Immunizations
Margaret F. Clayton RN, MS, CS, FNP
INTRODUCTION
According to Plotkin and Plotkin (1994), “The impact of vaccination on the health of the world’s people is hard to exaggerate. With the exception of safe water, no other modality, not even antibiotics, has had such a major effect on mortality reduction and population growth” (p. 1). The immunization of children is the responsibility of each primary care provider. Barriers such as the lack of reliable tracking systems, missed opportunities, failure to provide simultaneous immunizations, and administrative or procedural policies against immunizations during certain types of visits still leave some children without adequate coverage. Using each patient encounter as an opportunity to assess immunization status and to administer all appropriate immunizations will continue to improve the rate of immunization coverage.
The recent focus on immunization practices stemmed from the measles outbreak of 1989 to 1991, which was responsible for more than 43,000 reported cases and over 130 deaths (The National Advisory Committee, 1991). Between 1985 and 1989, only 8% of children younger than 4 years had received the measles vaccine. Of these children, 40% were older than 15 months, the recommended age for measles vaccination, and thus should have been immunized. Measles, mumps, rubella (MMR) vaccine protects 95% of people who receive it; therefore, the 1989 measles epidemic resulted from a lack of immunization, not from poor efficacy of the vaccine itself (Orenstein, Atkinson, Mason, & Bernier, 1990; The National Advisory Committee, 1991). This outbreak led to an evaluation of general immunization policies for preschool children and ultimately to a reconsideration of the schedule for MMR administration and the development of the Standards for Pediatric Immunization Practices (Display 13-1). These standards reflect the immunization practice guidelines developed and recommended by the National Vaccine Advisory Committee, approved by the United States Public Health Service, and endorsed by the American Academy of Pediatrics (AAP). Unfortunately, not all providers are familiar with or adhere to these standards. A complete discussion of each standard can be found in the Red Book: Report of the Committee on Infectious Diseases, 24th edition (AAP, 1997).
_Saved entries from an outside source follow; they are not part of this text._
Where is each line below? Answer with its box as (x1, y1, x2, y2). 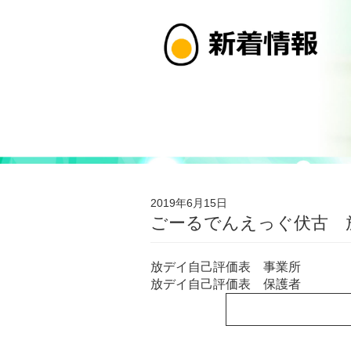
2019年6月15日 (150, 197, 227, 210)
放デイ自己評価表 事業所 (150, 260, 301, 274)
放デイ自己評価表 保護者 (150, 277, 301, 291)
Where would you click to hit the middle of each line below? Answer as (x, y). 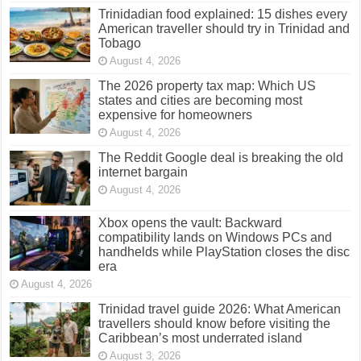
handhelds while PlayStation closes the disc (224, 252)
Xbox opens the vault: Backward (191, 223)
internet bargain (143, 172)
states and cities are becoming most (201, 101)
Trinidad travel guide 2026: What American (220, 309)
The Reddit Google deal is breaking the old (221, 158)
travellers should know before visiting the (215, 324)
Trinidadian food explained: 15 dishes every (223, 15)
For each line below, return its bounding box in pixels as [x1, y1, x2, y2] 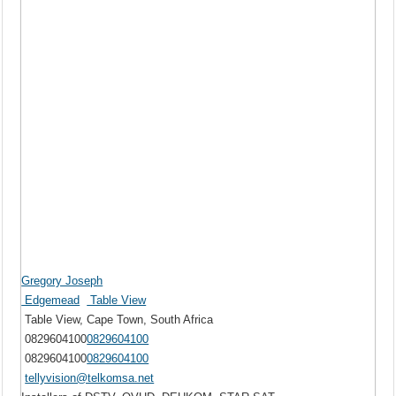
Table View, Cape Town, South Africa [21, 313, 214, 327]
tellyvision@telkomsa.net [25, 371, 155, 385]
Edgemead [21, 293, 80, 308]
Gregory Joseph [21, 274, 103, 288]
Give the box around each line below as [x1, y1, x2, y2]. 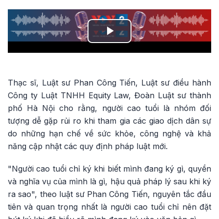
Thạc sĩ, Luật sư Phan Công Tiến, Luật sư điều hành [8, 78, 211, 88]
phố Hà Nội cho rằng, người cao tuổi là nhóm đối [8, 103, 211, 113]
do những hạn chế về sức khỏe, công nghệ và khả [8, 129, 211, 138]
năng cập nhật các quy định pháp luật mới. [8, 141, 168, 151]
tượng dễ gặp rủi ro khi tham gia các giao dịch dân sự [8, 116, 211, 126]
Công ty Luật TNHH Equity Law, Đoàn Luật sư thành [8, 90, 211, 100]
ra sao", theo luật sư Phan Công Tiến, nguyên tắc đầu [8, 189, 211, 199]
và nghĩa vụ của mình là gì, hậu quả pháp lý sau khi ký [8, 176, 211, 186]
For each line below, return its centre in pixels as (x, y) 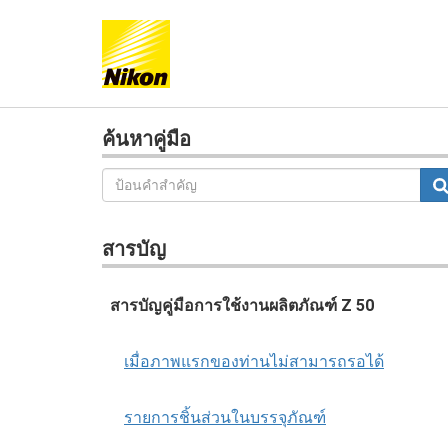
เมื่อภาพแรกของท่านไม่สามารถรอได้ (254, 361)
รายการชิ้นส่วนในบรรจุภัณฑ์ (225, 417)
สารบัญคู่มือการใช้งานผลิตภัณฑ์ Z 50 (242, 305)
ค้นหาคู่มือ (146, 139)
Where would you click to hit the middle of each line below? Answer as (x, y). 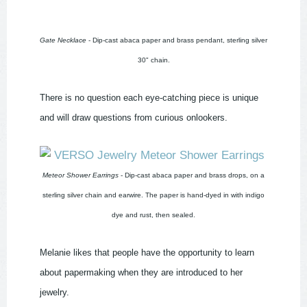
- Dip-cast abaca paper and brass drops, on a (192, 175)
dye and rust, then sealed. (153, 215)
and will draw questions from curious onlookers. (134, 118)
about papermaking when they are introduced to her (141, 273)
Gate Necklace (63, 40)
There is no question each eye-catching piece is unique (149, 98)
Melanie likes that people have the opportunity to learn (147, 253)
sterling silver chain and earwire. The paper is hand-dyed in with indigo (153, 195)
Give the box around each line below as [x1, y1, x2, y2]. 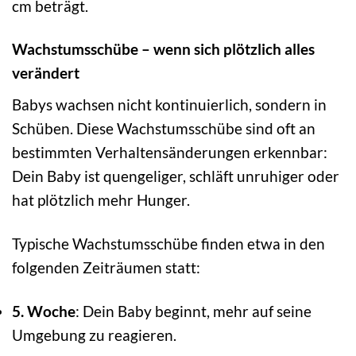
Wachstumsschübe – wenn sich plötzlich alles [12, 40, 315, 59]
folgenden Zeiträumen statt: [12, 258, 200, 277]
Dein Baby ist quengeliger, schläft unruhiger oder [12, 167, 339, 186]
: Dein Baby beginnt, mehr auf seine [75, 301, 311, 320]
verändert [12, 64, 79, 83]
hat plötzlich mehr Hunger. [12, 191, 190, 210]
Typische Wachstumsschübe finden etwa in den [12, 234, 325, 253]
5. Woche [12, 301, 75, 320]
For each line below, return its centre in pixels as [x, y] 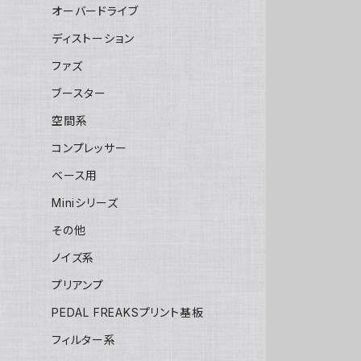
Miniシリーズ [85, 203]
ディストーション [93, 39]
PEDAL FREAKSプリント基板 [128, 313]
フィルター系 [84, 340]
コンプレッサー [89, 148]
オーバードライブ [95, 11]
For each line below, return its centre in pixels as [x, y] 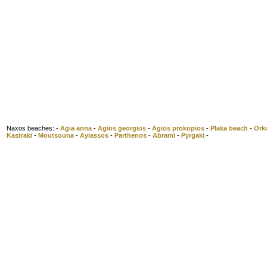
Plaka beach [229, 128]
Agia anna [76, 128]
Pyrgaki [193, 135]
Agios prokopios [178, 128]
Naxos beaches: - [33, 128]
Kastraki [19, 135]
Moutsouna [56, 135]
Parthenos [131, 135]
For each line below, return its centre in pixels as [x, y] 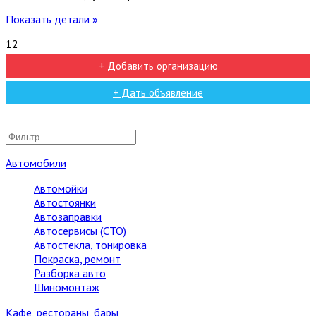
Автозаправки [68, 217]
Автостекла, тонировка [90, 245]
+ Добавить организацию [158, 66]
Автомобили [36, 163]
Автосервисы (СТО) [80, 231]
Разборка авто [70, 273]
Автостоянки [65, 202]
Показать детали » [52, 19]
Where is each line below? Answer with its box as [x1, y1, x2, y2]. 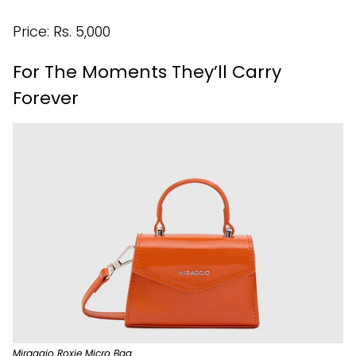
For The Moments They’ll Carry [13, 60, 281, 85]
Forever [13, 86, 79, 111]
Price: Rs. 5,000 [13, 21, 110, 42]
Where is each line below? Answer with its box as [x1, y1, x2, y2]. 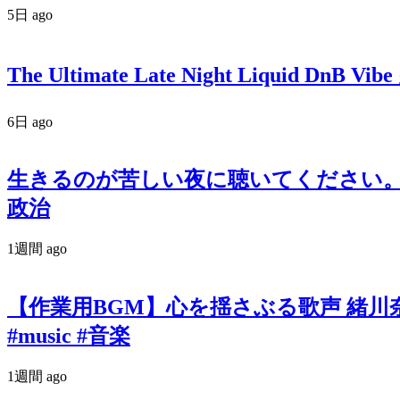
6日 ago [7, 113, 53, 129]
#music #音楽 [7, 324, 130, 348]
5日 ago [7, 6, 53, 22]
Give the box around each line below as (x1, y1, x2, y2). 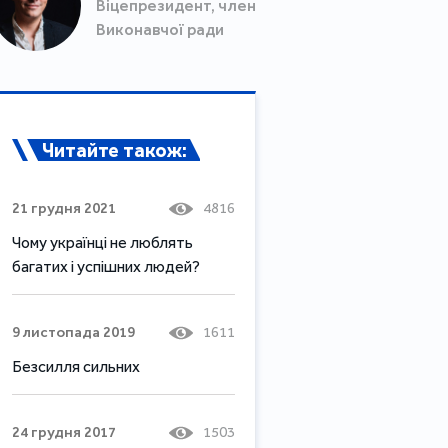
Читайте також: (42, 137, 187, 162)
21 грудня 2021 (12, 198, 116, 217)
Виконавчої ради (96, 20, 224, 40)
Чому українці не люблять (12, 232, 193, 252)
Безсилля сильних (12, 356, 140, 376)
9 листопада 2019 (12, 322, 135, 341)
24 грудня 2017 (12, 422, 116, 441)
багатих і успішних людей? (12, 256, 200, 276)
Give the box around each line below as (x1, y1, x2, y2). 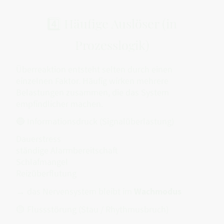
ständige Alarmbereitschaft (16, 144, 118, 156)
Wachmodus (134, 185, 181, 197)
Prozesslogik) (75, 36, 149, 53)
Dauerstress (16, 133, 61, 145)
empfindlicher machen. (16, 97, 103, 109)
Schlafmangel (16, 156, 68, 168)
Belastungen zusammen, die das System (16, 86, 169, 98)
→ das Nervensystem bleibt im (16, 185, 134, 197)
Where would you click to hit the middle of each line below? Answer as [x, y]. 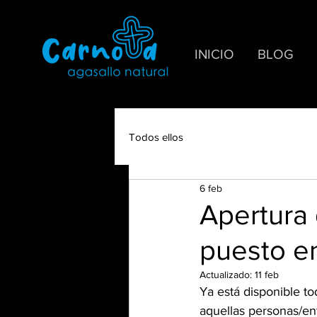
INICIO [214, 54]
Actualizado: [227, 275]
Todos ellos [156, 137]
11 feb [267, 275]
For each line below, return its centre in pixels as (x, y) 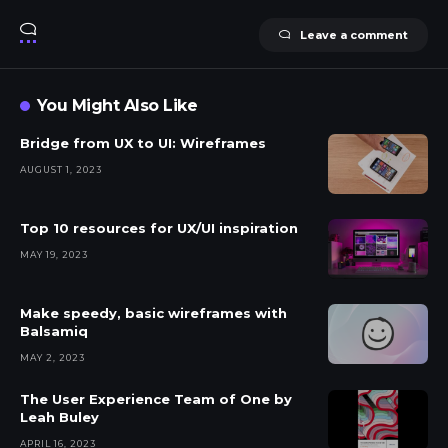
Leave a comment (354, 34)
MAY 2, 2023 (52, 357)
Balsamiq (54, 330)
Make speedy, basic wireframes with (153, 312)
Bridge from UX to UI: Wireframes (143, 142)
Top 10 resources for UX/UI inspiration (159, 227)
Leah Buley (59, 416)
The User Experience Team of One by (156, 398)
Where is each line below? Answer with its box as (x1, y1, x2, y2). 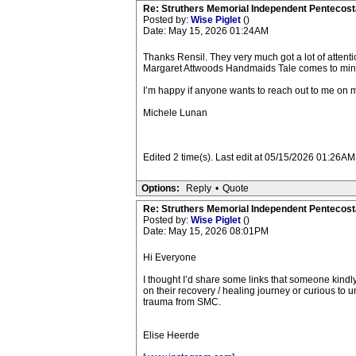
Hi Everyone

DISPLAY 13–1 • Standards for Pediatric Immunization Practices
The Standards represent the consensus of the National Vaccine Advisory Committee (NVAC) and of a broad group of medical and public health experts about what constitute the most desirable immunization practices. It is recognized by the NVAC that not all of the current immunization practices of public and private providers are in compliance with the Standards. Nevertheless, the Standards are expected to be useful as a means of helping providers to identify needed changes, obtain resources if necessary, and implement the desirable immunization practices in the future.
Standard 1. Immunization services are readily available.
Standard 2. There are no barriers or unnecessary prerequisites to the receipt of vaccines.
Standard 3. Immunization services are available free or for a minimal fee.
Standard 4. Providers use all clinical encounters to screen and, when indicated, immunize children.
Standard 5. Providers educate parents and guardians about immunization in general terms.
Standard 6. Providers question parents or guardians about contraindications and, before immunizing a child, inform them in specific terms about the risks and benefits of the immunizations their child is to receive.
Standard 7. Providers follow only true contraindications.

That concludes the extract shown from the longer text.